*TASK DETAILS*. Retype the listing exactly; omit pictures.

________________________________________

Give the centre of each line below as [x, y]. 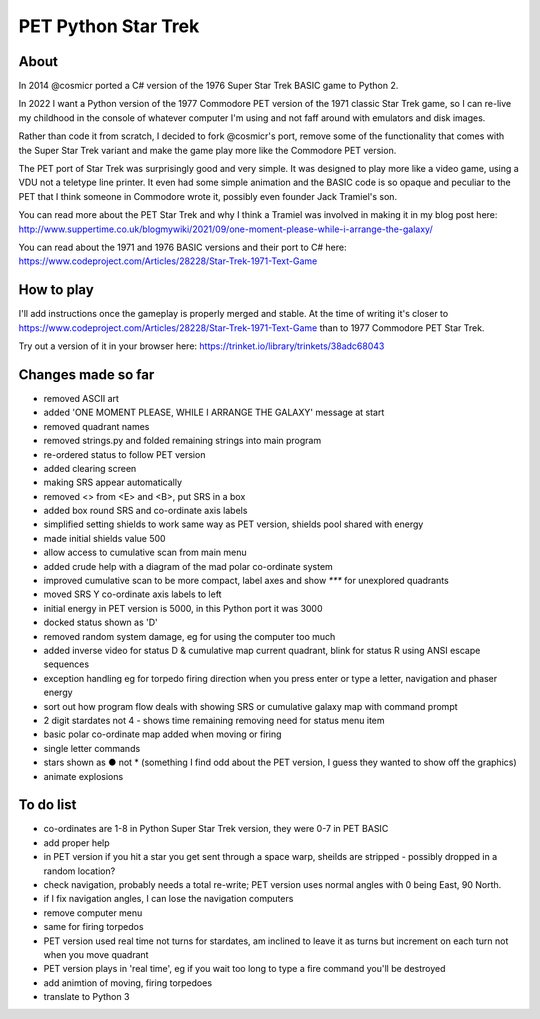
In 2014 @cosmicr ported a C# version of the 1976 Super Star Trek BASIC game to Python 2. [208, 86]
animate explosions [83, 776]
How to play [56, 290]
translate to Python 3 [86, 997]
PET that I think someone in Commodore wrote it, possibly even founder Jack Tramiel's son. [208, 196]
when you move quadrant [96, 954]
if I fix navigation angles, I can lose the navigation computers [168, 899]
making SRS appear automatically [113, 482]
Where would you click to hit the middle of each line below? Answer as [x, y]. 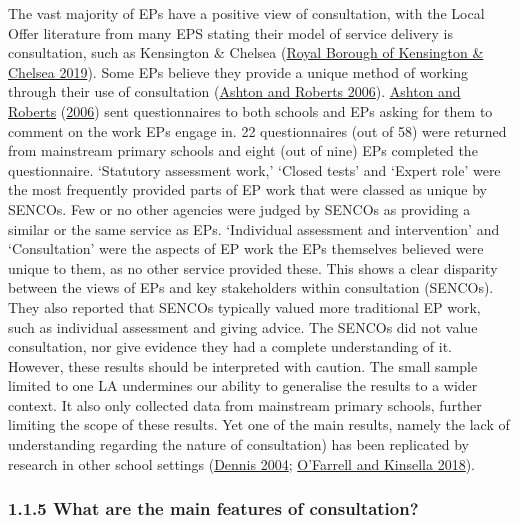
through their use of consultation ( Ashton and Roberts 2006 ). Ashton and [234, 91]
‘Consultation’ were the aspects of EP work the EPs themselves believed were [246, 248]
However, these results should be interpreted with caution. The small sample [243, 365]
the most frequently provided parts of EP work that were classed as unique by [247, 189]
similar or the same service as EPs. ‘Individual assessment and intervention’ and [254, 228]
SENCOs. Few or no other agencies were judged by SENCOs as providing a [239, 208]
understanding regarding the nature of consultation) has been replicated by [238, 444]
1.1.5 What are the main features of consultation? [213, 508]
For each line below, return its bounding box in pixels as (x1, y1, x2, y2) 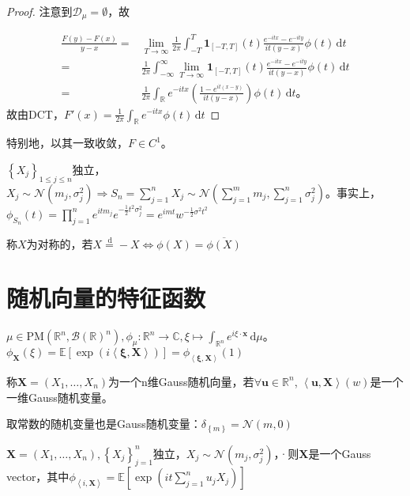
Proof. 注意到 (6, 3, 73, 19)
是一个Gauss (308, 445, 371, 461)
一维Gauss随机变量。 (6, 388, 113, 405)
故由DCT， (6, 105, 64, 122)
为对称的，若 (26, 235, 93, 252)
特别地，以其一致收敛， (6, 134, 128, 151)
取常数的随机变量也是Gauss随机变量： (6, 415, 201, 432)
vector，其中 (6, 468, 70, 485)
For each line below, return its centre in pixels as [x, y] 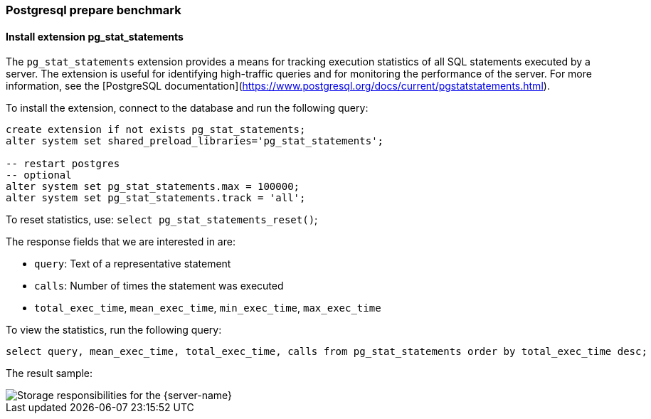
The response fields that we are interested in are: [121, 242]
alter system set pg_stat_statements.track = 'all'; [156, 198]
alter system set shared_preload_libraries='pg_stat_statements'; [195, 141]
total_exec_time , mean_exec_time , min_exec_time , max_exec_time [208, 308]
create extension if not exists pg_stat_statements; [156, 130]
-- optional [39, 175]
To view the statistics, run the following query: [114, 330]
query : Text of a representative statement [133, 264]
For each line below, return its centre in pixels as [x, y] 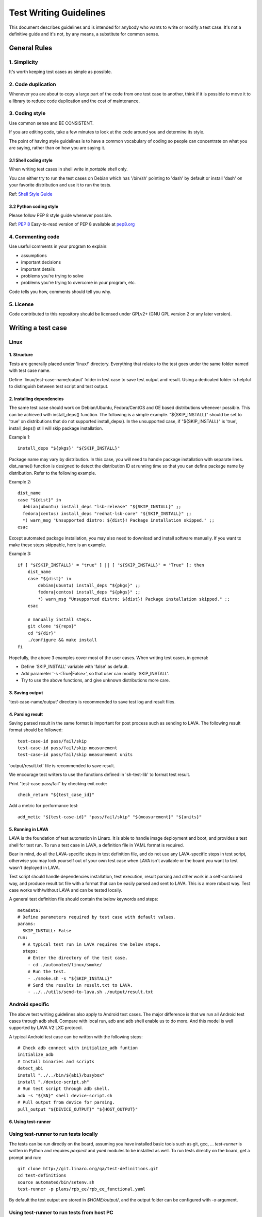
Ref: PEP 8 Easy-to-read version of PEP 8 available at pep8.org [72, 224]
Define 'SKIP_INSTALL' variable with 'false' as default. [75, 666]
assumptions [34, 255]
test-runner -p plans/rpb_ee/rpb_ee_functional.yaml [82, 1189]
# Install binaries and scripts [56, 1061]
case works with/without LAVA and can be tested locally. [65, 890]
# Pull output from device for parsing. [66, 1102]
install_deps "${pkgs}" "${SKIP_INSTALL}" [69, 448]
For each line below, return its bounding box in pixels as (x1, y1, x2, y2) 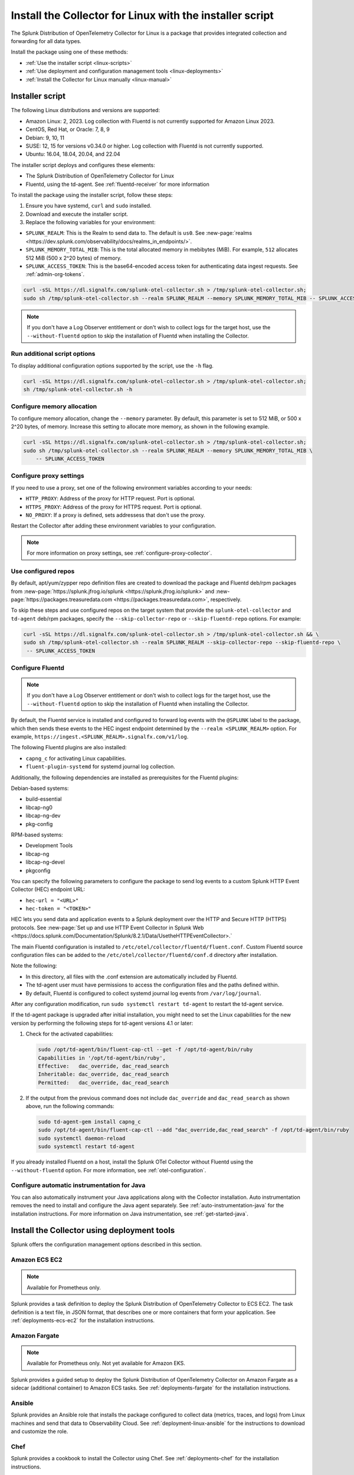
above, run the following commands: (25, 1103, 114, 1110)
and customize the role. (11, 1428, 68, 1435)
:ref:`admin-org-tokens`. (25, 271, 85, 278)
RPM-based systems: (11, 831, 63, 838)
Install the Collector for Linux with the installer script (11, 9, 274, 22)
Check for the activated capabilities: (25, 1030, 114, 1038)
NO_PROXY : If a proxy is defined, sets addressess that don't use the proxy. (25, 511, 205, 519)
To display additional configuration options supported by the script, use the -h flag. (11, 362, 214, 369)

________________________________________

*SOLUTION TO THIS PROBLEM*.
Give the centre of each line below as [x, y]. 
In 2014 @cosmicr ported a C# version of the 1976 Super Star Trek BASIC game to Python 2. [208, 86]
animate explosions [83, 776]
How to play [56, 290]
translate to Python 3 [86, 997]
PET that I think someone in Commodore wrote it, possibly even founder Jack Tramiel's son. [208, 196]
when you move quadrant [96, 954]
if I fix navigation angles, I can lose the navigation computers [168, 899]
making SRS appear automatically [113, 482]
Where would you click to hit the middle of each line below? Answer as [x, y]. 
through their use of consultation ( Ashton and Roberts 2006 ). Ashton and [234, 91]
‘Consultation’ were the aspects of EP work the EPs themselves believed were [246, 248]
However, these results should be interpreted with caution. The small sample [243, 365]
the most frequently provided parts of EP work that were classed as unique by [247, 189]
similar or the same service as EPs. ‘Individual assessment and intervention’ and [254, 228]
SENCOs. Few or no other agencies were judged by SENCOs as providing a [239, 208]
understanding regarding the nature of consultation) has been replicated by [238, 444]
1.1.5 What are the main features of consultation? [213, 508]
For each line below, return its bounding box in pixels as (x1, y1, x2, y2) 
Proof. 注意到 (6, 3, 73, 19)
是一个Gauss (308, 445, 371, 461)
一维Gauss随机变量。 (6, 388, 113, 405)
故由DCT， (6, 105, 64, 122)
为对称的，若 (26, 235, 93, 252)
特别地，以其一致收敛， (6, 134, 128, 151)
取常数的随机变量也是Gauss随机变量： (6, 415, 201, 432)
vector，其中 (6, 468, 70, 485)
For each line below, return its centre in pixels as [x, y] 
The response fields that we are interested in are: [121, 242]
alter system set pg_stat_statements.track = 'all'; [156, 198]
alter system set shared_preload_libraries='pg_stat_statements'; [195, 141]
total_exec_time , mean_exec_time , min_exec_time , max_exec_time [208, 308]
create extension if not exists pg_stat_statements; [156, 130]
-- optional [39, 175]
To view the statistics, run the following query: [114, 330]
query : Text of a representative statement [133, 264]
For each line below, return its centre in pixels as [x, y] 
Ref: PEP 8 Easy-to-read version of PEP 8 available at pep8.org [72, 224]
Define 'SKIP_INSTALL' variable with 'false' as default. [75, 666]
assumptions [34, 255]
test-runner -p plans/rpb_ee/rpb_ee_functional.yaml [82, 1189]
# Install binaries and scripts [56, 1061]
case works with/without LAVA and can be tested locally. [65, 890]
# Pull output from device for parsing. [66, 1102]
install_deps "${pkgs}" "${SKIP_INSTALL}" [69, 448]
For each line below, return its bounding box in pixels as (x1, y1, x2, y2) 
above, run the following commands: (25, 1103, 114, 1110)
and customize the role. (11, 1428, 68, 1435)
:ref:`admin-org-tokens`. (25, 271, 85, 278)
RPM-based systems: (11, 831, 63, 838)
Install the Collector for Linux with the installer script (11, 9, 274, 22)
Check for the activated capabilities: (25, 1030, 114, 1038)
NO_PROXY : If a proxy is defined, sets addressess that don't use the proxy. (25, 511, 205, 519)
To display additional configuration options supported by the script, use the -h flag. (11, 362, 214, 369)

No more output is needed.